The author, Svetlana Alexievich, has  a track record in producing books that challenge the orthodoxy of the Soviet Union and present day Russia. In previous books she has covered the war in Afghanistan and the disaster of Chernobyl.

But her books are not just exposes of state criminality but they start from the point of view of the individuals concerned. They are oral histories of how women, men and children felt about the circumstances of their times. She was born into the Soviet Union in 1948 and much of her analysis is about the massive changes that have taken place in the post Soviet Union era and how it has affected  individuals.

This is a deeply personal book. Svetlana is not one for objectivity nor laboured intellectual analysis. The book begins with her challenging herself about the times she grew up in and the way in which the Soviet involvement in the Great Patriotic War (1941-45) was a constant theme of her childhood and youth.

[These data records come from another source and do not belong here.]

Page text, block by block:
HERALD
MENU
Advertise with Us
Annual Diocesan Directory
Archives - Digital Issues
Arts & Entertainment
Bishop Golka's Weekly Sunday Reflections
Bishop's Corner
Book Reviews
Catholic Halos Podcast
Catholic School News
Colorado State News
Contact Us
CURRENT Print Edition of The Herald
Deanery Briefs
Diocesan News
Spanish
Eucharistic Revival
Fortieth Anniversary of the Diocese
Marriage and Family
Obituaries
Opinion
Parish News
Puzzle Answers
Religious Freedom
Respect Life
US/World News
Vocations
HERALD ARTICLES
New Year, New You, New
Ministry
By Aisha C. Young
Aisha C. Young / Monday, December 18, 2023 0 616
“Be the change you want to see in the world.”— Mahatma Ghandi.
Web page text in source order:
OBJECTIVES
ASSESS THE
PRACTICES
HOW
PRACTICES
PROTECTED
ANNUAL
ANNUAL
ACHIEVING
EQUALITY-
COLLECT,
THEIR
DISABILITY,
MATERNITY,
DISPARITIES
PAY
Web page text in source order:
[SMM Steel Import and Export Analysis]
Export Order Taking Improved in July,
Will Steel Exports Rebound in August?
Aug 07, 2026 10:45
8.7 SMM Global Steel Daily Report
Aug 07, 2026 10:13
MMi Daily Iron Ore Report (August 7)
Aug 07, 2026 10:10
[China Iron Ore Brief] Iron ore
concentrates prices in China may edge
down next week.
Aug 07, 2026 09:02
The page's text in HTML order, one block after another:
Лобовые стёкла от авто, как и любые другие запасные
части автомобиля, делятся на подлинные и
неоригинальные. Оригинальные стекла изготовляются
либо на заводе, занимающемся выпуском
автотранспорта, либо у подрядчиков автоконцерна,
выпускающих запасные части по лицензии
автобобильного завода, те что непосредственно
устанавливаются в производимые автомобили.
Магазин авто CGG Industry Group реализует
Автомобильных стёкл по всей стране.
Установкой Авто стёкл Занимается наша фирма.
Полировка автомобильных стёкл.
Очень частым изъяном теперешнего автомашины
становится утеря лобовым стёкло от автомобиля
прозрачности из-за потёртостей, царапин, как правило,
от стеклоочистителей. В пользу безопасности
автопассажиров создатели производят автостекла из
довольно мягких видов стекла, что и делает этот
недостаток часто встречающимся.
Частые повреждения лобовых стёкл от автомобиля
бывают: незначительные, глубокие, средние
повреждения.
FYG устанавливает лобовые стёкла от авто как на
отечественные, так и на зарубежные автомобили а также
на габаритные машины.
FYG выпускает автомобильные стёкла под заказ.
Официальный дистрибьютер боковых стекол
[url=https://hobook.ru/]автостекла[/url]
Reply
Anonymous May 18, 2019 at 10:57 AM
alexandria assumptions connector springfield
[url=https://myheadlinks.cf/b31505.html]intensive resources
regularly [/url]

“The war was remembered all the time: at school and at home, at weddings and christenings, at celebrations and wakes.”  Not surprising when you consider that half of the country was occupied by the Nazis and 20 million people died over 4 years. As she says; “We were the children of Victory.”

Challenging this orthodoxy, particularly the role of Soviet women, was not easy and in this new edition she includes the conversations she had with the Soviet censor. When Svetlana exposes the barbarism of war, the fear of the women, she is told; “Who will go to fight after such books? You humiliate women with a primitive naturalism.  Heroic women. You dethrone them.”

woman and rifle

 

The power of this book is the testimonies of the 200 individual women and the way in which they lay bare their joy, fear, hatred and despair in their individual stories- told only in a way that women do expose their lives to other women. “We’ll eat pies. I’ve been fussing about since morning….  the hostess greets me cheerfully on the threshold. “We can talk later. And weep our fill…”

For Svetlana her research took over her life. “With it began a search that went on for seven years, seven extraordinary and tormenting years, during which I was to discover for myself the world of war, a world the meaning of which we cannot fully fathom.”

A million women took part in the Great Patriotic War. From doctors and engineers to snipers and partisans. Many of them were very young; some as young as fourteen.  One young woman commented that her preparations to go to the front included packing a suitcase full of candy and her class picture.

Many of them went with a determination to defend their motherland and that is a constant theme in their stories. Even children of political prisoners and victims of Stalin,  wanted to go to war. One young woman said; “The grown-ups wept, but we weren’t afraid; we assured each other that within a month we’d “beat the fascists’ brains out.”

soviet women snipers

Women snipers

For some women the war came to them as the Nazis occupied their villages. Women joined the underground, one had a small baby.  “I used to go on missions with her. The commissar would send me off, and weep himself.”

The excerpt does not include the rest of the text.